サムスンがHBM生産を3倍に——AIチップ戦争の最前線
サムスン電子がNvidia GTC 2026でHBM生産の3倍化とHBM4E初公開を発表。AI需要急増を背景に、日本の半導体・AI産業への影響を多角的に分析します。
AIの「頭脳」を動かすメモリが、今年だけで3倍になろうとしている。
サムスン電子は2026年3月17日(韓国時間)、米カリフォルニアで開催中のNvidia GTC 2026において、高帯域幅メモリ(HBM)の生産量を2025年比で3倍に引き上げる計画を正式に表明しました。同社のメモリ開発責任者である黄相俊(ファン・サンジュン)氏は、「HBM4が自社HBM生産全体の半分以上を占めることを目指す」と述べ、増産の実現可能性に自信を示しました。
何が発表されたのか——数字で読む今回の発表
今回の発表で最も注目を集めたのは、第7世代HBMであるHBM4Eの物理サンプルの初公開です。このチップは、ピンあたり16ギガビット/秒の転送速度と、4.0テラバイト/秒の帯域幅を実現する見込みで、前世代のHBM4(13Gbps / 3.3TB/s)から大幅な性能向上が図られています。
さらに黄氏は、HBM5を含む次世代製品が2ナノメートルプロセスで製造される方向性を示唆しました。現行のHBM4およびHBM4Eが4ナノメートルプロセスを採用していることと比べると、製造技術の進化の速さが際立ちます。
技術面での発表はメモリに留まりません。サムスン電子はハイブリッド銅ボンディング(HCB)技術も披露しました。この技術は16層以上の積層を可能にしながら、従来の熱圧着ボンディング(TCB)比で熱抵抗を20%低減するものです。AIチップの発熱が深刻な課題となっている現在、この冷却効率の改善は見落とせない要素です。
NvidiaとのパートナーシップがFoundryにまで拡大
今回のGTCで、もう一つ重要な事実が明らかになりました。NvidiaのCEOであるジェンスン・フアン氏が基調講演の中で、「サムスンがGroq 3 LPU(言語処理ユニット)チップを製造してくれている。本当に感謝している」と公言したのです。

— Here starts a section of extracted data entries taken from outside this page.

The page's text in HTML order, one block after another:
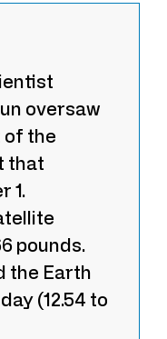
oversaw
of the
that
1.
pounds.
the Earth
(12.54 to
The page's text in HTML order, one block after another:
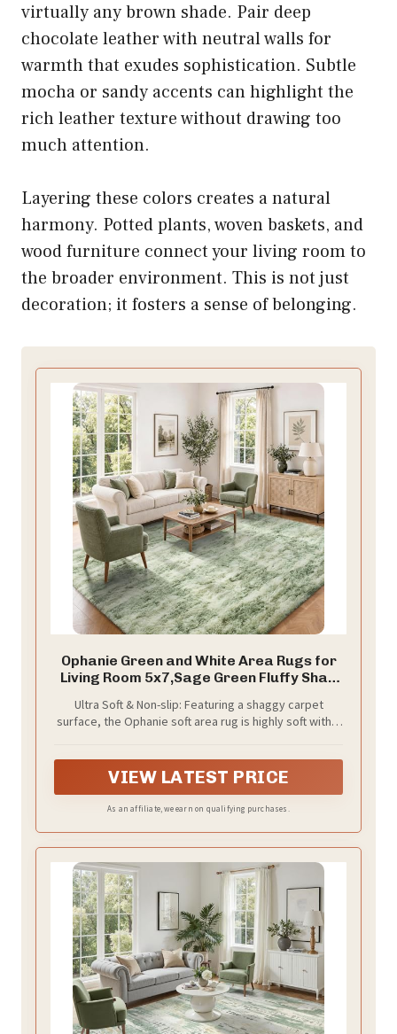
virtually any brown shade. Pair deep
chocolate leather with neutral walls for
warmth that exudes sophistication. Subtle
mocha or sandy accents can highlight the
rich leather texture without drawing too
much attention.
Layering these colors creates a natural
harmony. Potted plants, woven baskets, and
wood furniture connect your living room to
the broader environment. This is not just
decoration; it fosters a sense of belonging.
Ophanie Green and White Area Rugs for
Living Room 5x7,Sage Green Fluffy Shag
Shaggy Rugs for Bedroom,Carpet for
Kids Girls Dorm Decor with Over 99 pcs
Ultra Soft & Non-slip: Featuring a shaggy carpet
surface, the Ophanie soft area rug is highly soft with a
durable anti-slip dots enhances friction to prevent
sliding.
VIEW LATEST PRICE
As an affiliate, we earn on qualifying purchases.
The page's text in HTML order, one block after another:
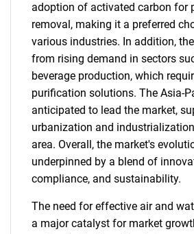
adoption of activated carbon for
removal, making it a preferred
various industries. In addition,
from rising demand in sectors
beverage production, which
purification solutions. The Asia-
anticipated to lead the market,
urbanization and
area. Overall, the market's
underpinned by a blend of
compliance, and sustainability.
The need for effective air and
a major catalyst for market
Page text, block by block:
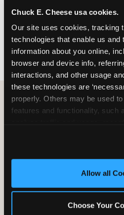
Chuck E. Cheese usa cookies.
Our site uses cookies, tracking
technologies that enable us
information about you online,
browser and device info,
interactions, and other usage
these technologies are
properly. Others may be used
features and functionality, such
and measure and target content
third party sites. Click ‘Allow
site with all cookies enabled,
Allow all
Choose Your
FIND A
HOW WE
Other restaurants are
for kids ages
WHAT FAMILIES WANT
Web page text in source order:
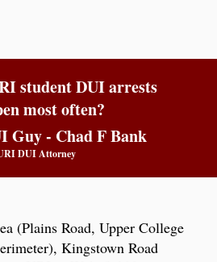
student DUI arrests
most often?
Guy - Chad F Bank
DUI Attorney
(Plains Road, Upper College
Kingstown Road
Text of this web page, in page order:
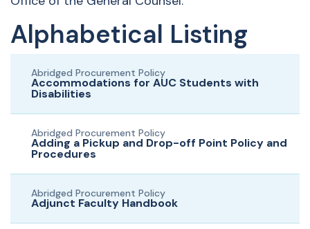
Alphabetical Listing
Abridged Procurement Policy
Accommodations for AUC Students with
Disabilities
Abridged Procurement Policy
Adding a Pickup and Drop-off Point Policy and
Procedures
Abridged Procurement Policy
Adjunct Faculty Handbook
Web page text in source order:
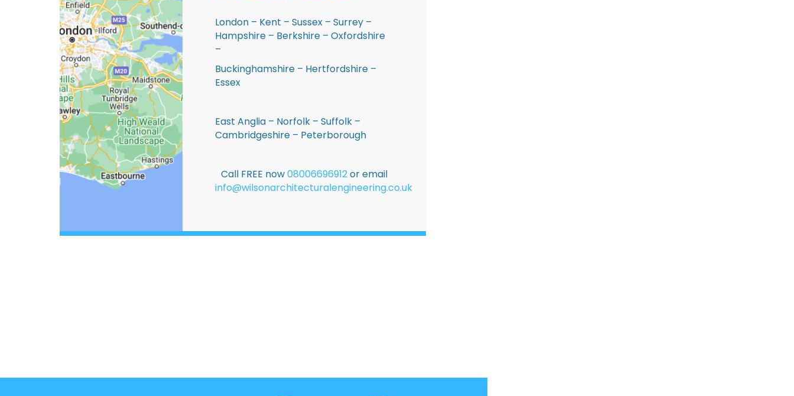
London – Kent – Sussex – Surrey –
Hampshire – Berkshire – Oxfordshire
–
Buckinghamshire – Hertfordshire –
Essex
East Anglia – Norfolk – Suffolk –
Cambridgeshire – Peterborough
Call FREE now08006696912or email
info@wilsonarchitecturalengineering.co.uk
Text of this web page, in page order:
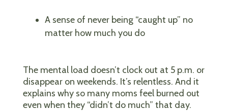
A sense of never being “caught up” no
matter how much you do
The mental load doesn’t clock out at 5 p.m. or
disappear on weekends. It’s relentless. And it
explains why so many moms feel burned out
even when they “didn’t do much” that day.
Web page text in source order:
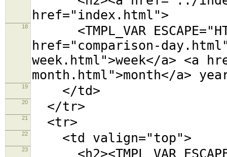
href="index.html">
18
<TMPL_VAR
href="comparison-
week.html">week</a> <a
month.html">month</a>
19 </td>
20 </tr>
21 <tr>
22 <td valign="top">
23
<h2><TMPL_VAR
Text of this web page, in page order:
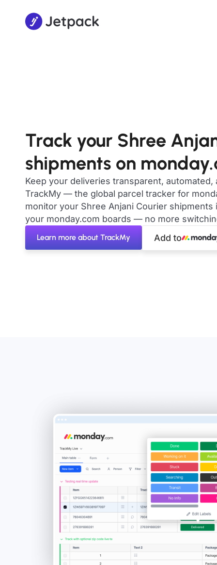
Track your Shree
shipments on
Keep your deliveries transparent, automated,
TrackMy — the global parcel tracker for
monitor your Shree Anjani Courier
your monday.com boards — no more
Learn more about TrackMy Add to
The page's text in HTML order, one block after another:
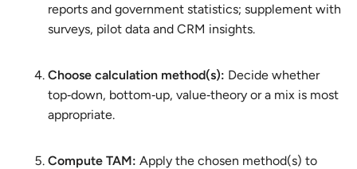
reports and government statistics; supplement with
surveys, pilot data and CRM insights.
Choose calculation method(s): Decide whether
top‑down, bottom‑up, value‑theory or a mix is most
appropriate.
Compute TAM: Apply the chosen method(s) to
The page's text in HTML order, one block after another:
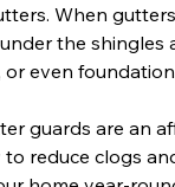
When
the shingles
or even
guards are an
to reduce clogs
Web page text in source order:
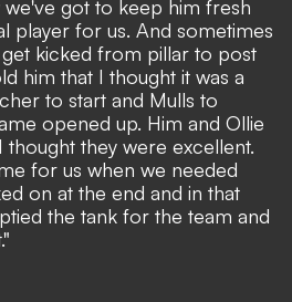
got to keep him fresh
player for us. And sometimes
kicked from pillar to post
him that I thought it was a
to start and Mulls to
opened up. Him and Ollie
they were excellent.
for us when we needed
on at the end and in that
the tank for the team and
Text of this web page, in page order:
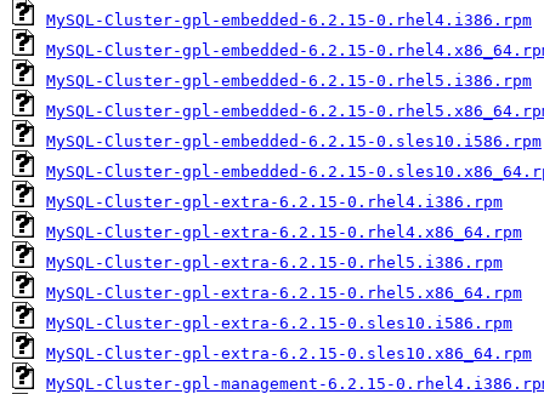
MySQL-Cluster-gpl-embedded-6.2.15-0.rhel4.i386.rpm
MySQL-Cluster-gpl-embedded-6.2.15-
MySQL-Cluster-gpl-embedded-6.2.15-0.rhel5.i386.rpm
MySQL-Cluster-gpl-embedded-6.2.15-
MySQL-Cluster-gpl-embedded-6.2.15-0.sles10.i586.rpm
MySQL-Cluster-gpl-embedded-6.2.15-
MySQL-Cluster-gpl-extra-6.2.15-0.rhel4.i386.rpm
MySQL-Cluster-gpl-extra-6.2.15-0.rhel4.x86_64.rpm
MySQL-Cluster-gpl-extra-6.2.15-0.rhel5.i386.rpm
MySQL-Cluster-gpl-extra-6.2.15-0.rhel5.x86_64.rpm
MySQL-Cluster-gpl-extra-6.2.15-0.sles10.i586.rpm
MySQL-Cluster-gpl-extra-6.2.15-0.sles10.x86_64.rpm
MySQL-Cluster-gpl-management-6.2.15-
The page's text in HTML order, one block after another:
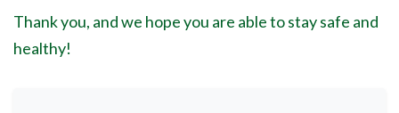
Thank you, and we hope you are able to stay safe and
healthy!
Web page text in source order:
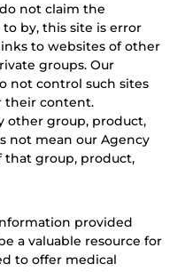
not claim the
by, this site is error
to websites of other
groups. Our
not control such sites
their content.
other group, product,
not mean our Agency
that group, product,
provided
a valuable resource for
to offer medical
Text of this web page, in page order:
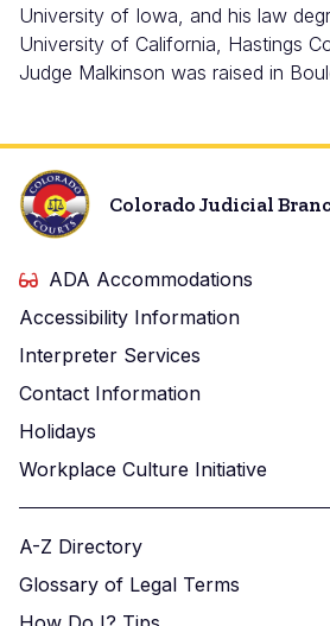
University of Iowa, and his law
University of California, Hastings
Judge Malkinson was raised in
Colorado Judicial
ADA Accommodations
Accessibility Information
Interpreter Services
Contact Information
Holidays
Workplace Culture Initiative
A-Z Directory
Glossary of Legal Terms
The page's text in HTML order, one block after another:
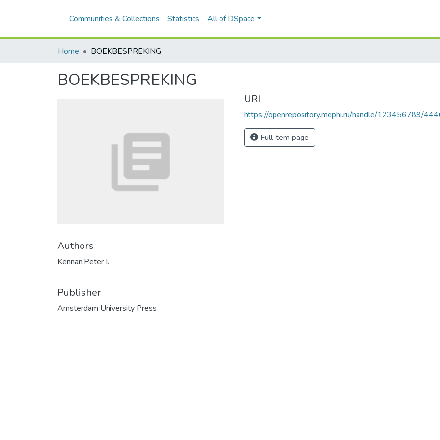
Communities & Collections Statistics All of DSpace
Home BOEKBESPREKING
BOEKBESPREKING
Authors
Kennan,Peter I.
Publisher
Amsterdam University Press
URI
https://openrepository.mephi.ru/handle/123456789/
Full item page

この一言が意味するのは、両社の協力関係がHBMという「メモリ」の領域を超え、サムスンのファウンドリ(受託製造)事業にまで拡大したということです。サムスンにとって、NvidiaのVera RubinプラットフォームへのHBM4の商用出荷を先月開始したばかりのタイミングで、ファウンドリ案件まで公式に確認されたことは、関係の深化を示す明確なシグナルと言えます。
背景として押さえておきたいのは、サムスン電子がHBM市場で一時期SK Hynixに遅れを取ったという経緯です。SK HynixはHBM3EでNvidiaの主要サプライヤーとしての地位を確立しており、サムスンは品質問題への対応を経て、ようやく本格的な巻き返しを図っている段階です。今回の3倍増産宣言は、その文脈で読む必要があります。
日本の産業界にとって何を意味するか
この動きを「韓国企業のニュース」として距離を置いて見ることは、日本の産業関係者にとってリスクになりえます。
まず、ソニーやキオクシア、ルネサスエレクトロニクスといった日本の半導体関連企業は、AI向けメモリの技術競争が加速する中で、自社のポジショニングを問い直す局面に入っています。HBMの主戦場は現在、サムスン・SK Hynix・マイクロンの3社で構成されており、日本企業の存在感は限定的です。
一方で、HBMの製造には高純度の化学材料や精密な製造装置が不可欠であり、信越化学工業、JSR、東京エレクトロンなどの日本企業がサプライチェーンの重要な位置を占めています。サムスンの増産は、こうした日本のサプライヤーにとって需要増加のシグナルでもあります。
また、日本国内でのAIデータセンター投資が加速している文脈も見逃せません。ソフトバンクが米国のAIインフラへの大規模投資を表明し、国内でも各社がAI基盤の整備を急ぐ中、HBMの供給安定と価格動向は、日本のAI産業全体のコスト構造に直結します。